O cerne dos direitos da Natureza é o equilíbrio biocêntrico, centrado no Todo e não apenas nos seres humanos. O que se busca é recuperar o equilíbrio quebrado pelo vórtice do crescimento ilimitado em um planeta finito em que poucos consideram ter direitos absolutos de propriedade sobre uma natureza inerte que é percebida apenas como fonte de riqueza. Na natureza nada cresce para sempre, todos os processos tendem a um equilíbrio dinâmico. O ser humano deve superar nosso olhar antropocêntrico que se agravou com a modernidade e que nos faz esquecer que somos parte da natureza.

Enquanto me preparo para partir, não consigo esconder meu sorriso de esperança: o Chile, o país mais neoliberal da América do Sul, está dando um dos debates mais difíceis e decisivos não apenas para o Chile, mas para toda a humanidade e a comunidade do planeta Terra.

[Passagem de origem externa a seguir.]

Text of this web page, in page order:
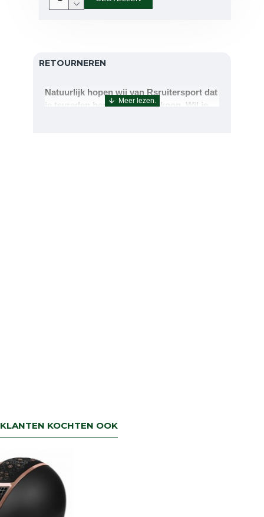
RETOURNEREN
Natuurlijk hopen wij van Rsruitersport dat
je tevreden bent met uw aankoop. Wil je
KLANTEN KOCHTEN OOK
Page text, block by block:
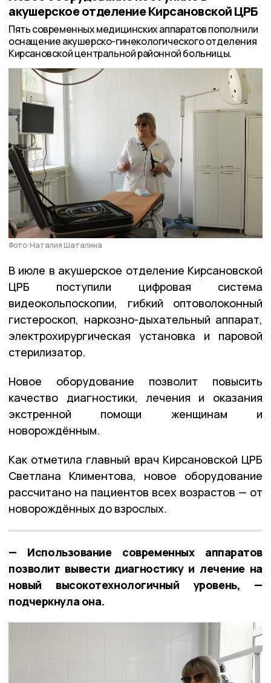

Quarta-feira, 16 de março. Acabei de receber um artigo do jornal chileno La Tercera sobre o debate sobre os direitos da Natureza. O artigo cita um constituinte contrário aos Direitos da Natureza que argumenta “Imagine este caso que é real: os pinguins de Humboldt estão ameaçados por outra espécie. Uma praga de lebres. Ambos são natureza. Pode haver quem, em nome da natureza, defenda uns, e outros, outros. Quem é a natureza? Não acredito…, segundo esse argumento, os direitos da natureza são inviáveis ​​porque a sociedade estaria dividida entre os defensores dos pinguins e das lebres. Na natureza existem vários ciclos de predadores e presas. É absurdo insinuar que os direitos da Natureza implicam tomar partido a favor de qualquer um deles. Atualmente, a grande maioria das pragas e desequilíbrios entre as espécies são devidos às atividades humanas, por exemplo, as gigantescas ilhas de plástico que afetam severamente a flora e a fauna marinha e até as populações humanas. Na natureza há sempre ciclos de vida e morte. O problema é quando a lógica do consumo e do lucro altera esses ciclos, exterminando massivamente espécies e causando pragas e fenômenos nunca antes vistos. Os Direitos da Natureza não afirma que não pode haver intervenção humana sobre a natureza e sobre essas pragas, mas enfatiza a descoberta da origem desses profundos desequilíbrios e a busca de processos para restabelecer o equilíbrio que recupere os ciclos vitais da natureza, natureza e faça não recorrer a tecnologias malucas que causam uma grande catástrofe.

Sorrio e ao mesmo tempo me preocupo com o grau de desinformação que existe na grande mídia, quando outra mensagem chega ao meu celular: A Convenção Constitucional do Chile acaba de ser aprovada em grande e detalhada -por 104 votos a favor, 45 votos contra e 2 abstenções – o seguinte artigo que será incluído na seção de princípios do novo texto constitucional:

Artigo 9.- Natureza. Indivíduos e povos são interdependentes da natureza e formam, com ela, um todo inseparável.

A natureza tem direitos. O Estado e a sociedade têm o dever de protegê-los e respeitá-los.

O Estado deve adotar uma gestão ecologicamente responsável e promover a educação ambiental e científica por meio de processos permanentes de capacitação e aprendizado.

Falta agora a aprovação dos artigos que desenvolvem e efetivam esse princípio, e então o novo texto constitucional é aprovado em referendo de toda a população. O caminho é longo e complexo, mas este passo é histórico!